Consistent with our vision for the CDT in Smart Medical Imaging to train the next generation of medical imaging scientists, we will engage with the key beneficiaries of the CDT: (1) PhD students & their supervisors; (2) patient groups & their carers; (3) clinicians & healthcare providers; (4) healthcare industries; and (5) the general public. We have identified the following areas of impact resulting from the operation of the CDT.

- Academic Impact: The proposed multidisciplinary training and skills development are designed to lead to an appreciation of clinical translation of technology and generating pathways to impact in the healthcare system. Impact will be measured in terms of our students' generation of knowledge, such as their research outputs, conference presentations, awards, software, patents, as well as successful career destinations to a wide range of sectors; as well as newly stimulated academic collaborations, and the positive effect these will have on their supervisors, their career progression and added value to their research group, and the universities as a whole in attracting new academic talent at all career levels.
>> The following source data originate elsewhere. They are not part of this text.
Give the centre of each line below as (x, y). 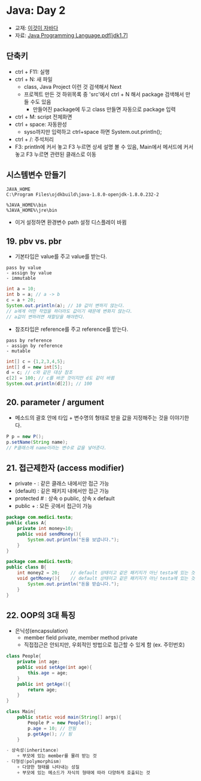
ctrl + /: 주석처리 (34, 139)
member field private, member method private (80, 638)
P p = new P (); (25, 436)
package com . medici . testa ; (40, 517)
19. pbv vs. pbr (34, 241)
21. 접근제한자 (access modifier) (65, 468)
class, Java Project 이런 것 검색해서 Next (73, 86)
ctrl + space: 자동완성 (41, 124)
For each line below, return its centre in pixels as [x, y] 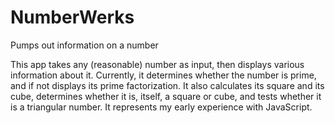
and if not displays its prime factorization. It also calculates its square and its [167, 85]
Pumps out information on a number [84, 45]
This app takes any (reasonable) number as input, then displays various [157, 64]
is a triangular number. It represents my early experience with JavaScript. [161, 107]
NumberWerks [72, 17]
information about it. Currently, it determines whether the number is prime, [163, 75]
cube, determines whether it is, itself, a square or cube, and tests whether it [166, 96]
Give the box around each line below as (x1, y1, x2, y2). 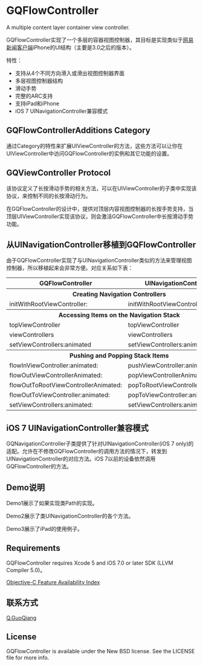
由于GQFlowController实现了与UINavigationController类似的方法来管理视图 (6, 257, 192, 264)
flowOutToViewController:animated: (9, 391, 111, 399)
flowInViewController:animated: (9, 361, 98, 370)
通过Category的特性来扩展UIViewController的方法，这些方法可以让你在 (6, 142, 183, 149)
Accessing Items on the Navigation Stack (58, 311, 180, 319)
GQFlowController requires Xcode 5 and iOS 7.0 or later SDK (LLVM (6, 559, 173, 567)
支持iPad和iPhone (14, 99, 60, 107)
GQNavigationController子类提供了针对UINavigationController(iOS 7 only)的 (6, 440, 194, 447)
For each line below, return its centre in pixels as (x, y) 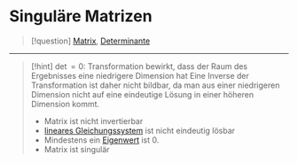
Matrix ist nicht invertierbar (94, 120)
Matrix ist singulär (77, 149)
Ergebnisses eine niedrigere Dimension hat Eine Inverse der (140, 75)
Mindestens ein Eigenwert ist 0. (102, 140)
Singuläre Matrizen (81, 16)
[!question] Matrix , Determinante (90, 41)
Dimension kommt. (65, 104)
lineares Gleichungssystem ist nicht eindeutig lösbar (140, 130)
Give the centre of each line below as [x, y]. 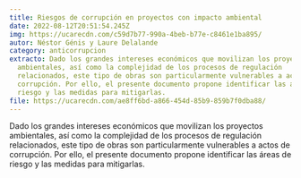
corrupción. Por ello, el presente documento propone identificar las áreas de [150, 155]
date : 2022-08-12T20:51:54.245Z [69, 26]
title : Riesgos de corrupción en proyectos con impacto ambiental [136, 17]
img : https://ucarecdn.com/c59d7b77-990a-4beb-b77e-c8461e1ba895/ [136, 34]
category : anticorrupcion [57, 51]
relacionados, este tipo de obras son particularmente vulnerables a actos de [150, 145]
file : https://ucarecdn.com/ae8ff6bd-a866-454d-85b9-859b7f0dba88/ [138, 101]
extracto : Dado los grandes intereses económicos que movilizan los [140, 59]
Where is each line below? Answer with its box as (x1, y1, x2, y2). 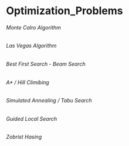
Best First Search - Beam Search (6, 61, 86, 67)
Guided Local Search (6, 115, 57, 122)
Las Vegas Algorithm (6, 42, 57, 49)
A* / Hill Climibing (6, 78, 50, 86)
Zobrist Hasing (6, 134, 42, 141)
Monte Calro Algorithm (6, 24, 62, 31)
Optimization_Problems (6, 4, 123, 18)
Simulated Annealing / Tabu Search (6, 97, 92, 104)
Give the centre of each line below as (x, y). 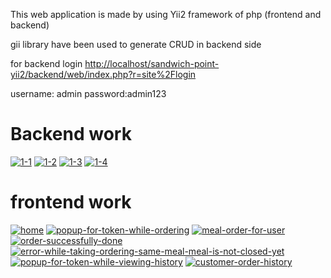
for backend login (46, 63)
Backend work (71, 134)
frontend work (71, 202)
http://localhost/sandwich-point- (152, 63)
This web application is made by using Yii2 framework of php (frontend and (166, 14)
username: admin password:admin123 (88, 93)
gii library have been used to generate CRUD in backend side (136, 44)
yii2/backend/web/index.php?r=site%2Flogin (103, 74)
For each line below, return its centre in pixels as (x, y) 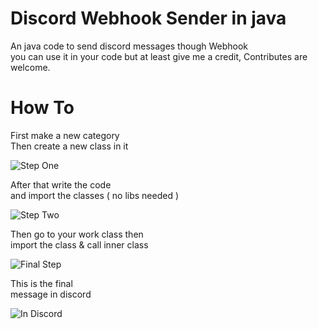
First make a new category (65, 135)
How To (42, 108)
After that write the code (61, 184)
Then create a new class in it (69, 146)
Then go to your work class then (77, 234)
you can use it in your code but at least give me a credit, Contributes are (159, 56)
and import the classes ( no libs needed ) (95, 195)
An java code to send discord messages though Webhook (129, 46)
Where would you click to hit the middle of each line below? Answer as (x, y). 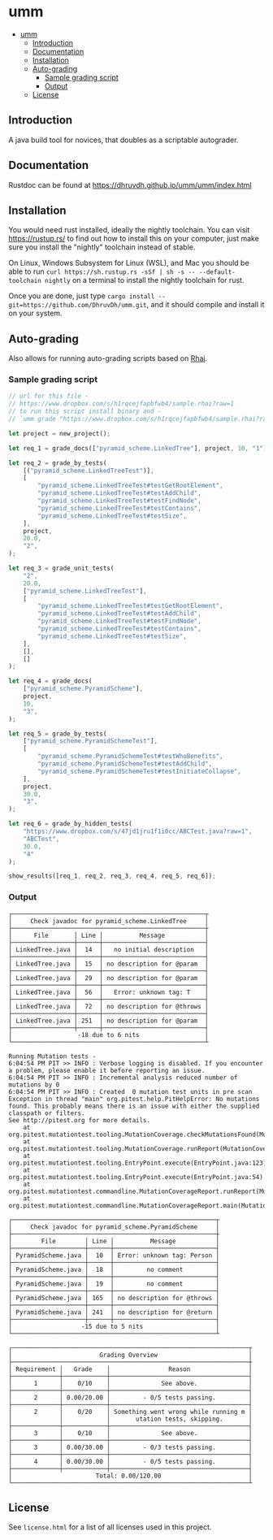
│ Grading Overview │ (130, 1355)
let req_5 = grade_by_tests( (58, 734)
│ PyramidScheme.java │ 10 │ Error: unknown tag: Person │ (114, 1255)
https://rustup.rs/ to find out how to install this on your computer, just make (134, 239)
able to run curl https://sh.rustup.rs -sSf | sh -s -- (102, 271)
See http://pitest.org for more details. (80, 1120)
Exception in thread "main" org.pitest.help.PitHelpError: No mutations (134, 1099)
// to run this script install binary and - (85, 412)
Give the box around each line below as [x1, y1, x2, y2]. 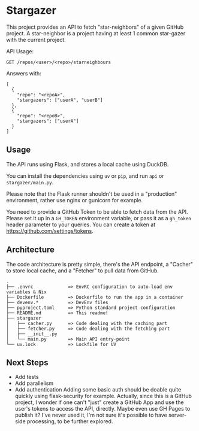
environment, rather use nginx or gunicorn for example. [6, 196, 143, 204]
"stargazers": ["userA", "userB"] [17, 97, 103, 103]
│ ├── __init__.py [6, 330, 58, 337]
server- [168, 411, 187, 419]
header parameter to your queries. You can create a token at [6, 221, 156, 228]
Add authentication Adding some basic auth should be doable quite [14, 386, 182, 393]
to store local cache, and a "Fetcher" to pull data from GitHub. [6, 267, 159, 274]
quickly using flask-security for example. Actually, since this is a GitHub [14, 393, 192, 400]
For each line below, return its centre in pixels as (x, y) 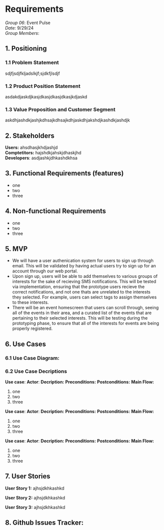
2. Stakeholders (30, 135)
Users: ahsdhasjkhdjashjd (31, 147)
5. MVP (16, 249)
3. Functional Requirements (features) (65, 173)
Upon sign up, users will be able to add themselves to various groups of (85, 276)
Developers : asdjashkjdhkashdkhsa (41, 158)
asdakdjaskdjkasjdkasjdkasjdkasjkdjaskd (46, 96)
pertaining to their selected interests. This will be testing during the (80, 318)
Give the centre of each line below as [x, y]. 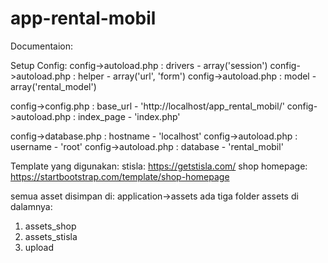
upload [39, 247]
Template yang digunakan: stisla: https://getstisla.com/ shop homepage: [159, 166]
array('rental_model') [53, 86]
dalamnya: [31, 206]
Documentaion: [42, 46]
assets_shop [50, 226]
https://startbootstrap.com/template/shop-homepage [120, 176]
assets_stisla [51, 236]
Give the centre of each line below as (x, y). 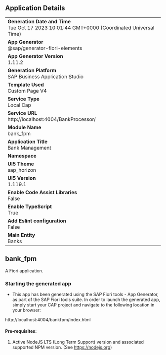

- Economic Impact: Our students will have high employability in a wide range of sectors thanks to their broad interdisciplinary training, transferable skills sets and exposure to industry, international labs, and the hospital environment. Healthcare providers (e.g. the NHS) will gain access to new technologies that are more precise and cost-efficient, reducing patient treatment and monitoring costs. Relevant healthcare industries (from major companies to SMEs) will benefit and ultimately profit from collaborative research with high emphasis on clinical translation and validation, and from a unique cohort of newly skilled and multidisciplinary researchers who value and understand the role of industry in developing and applying novel imaging technologies to the entire patient pathway.

- Societal Impact: Patients and their professional carers will be the ultimate beneficiaries of the new imaging technologies created by our students, and by the emerging cohort of graduated medical imaging scientists and engineers who will have a strong emphasis on patient healthcare. This will have significant societal impact in terms of health and quality of life. Clinicians will benefit from new technologies aimed at enabling more robust, accurate, and precise diagnoses, treatment and follow-up monitoring. The general public will benefit from learning about new, cutting-edge medical imaging technology, and new talent will be drawn into STEM(M) professions as a consequence, further filling the current skills gap between healthcare provision and engineering.

We have developed detailed pathways to impact activities, coordinated by a dedicated Impact & Engagement Manager, that include impact training provision, translational activities with clinicians and patient groups, industry cooperation and entrepreneurship training, international collaboration and networks, and engagement with the General Public.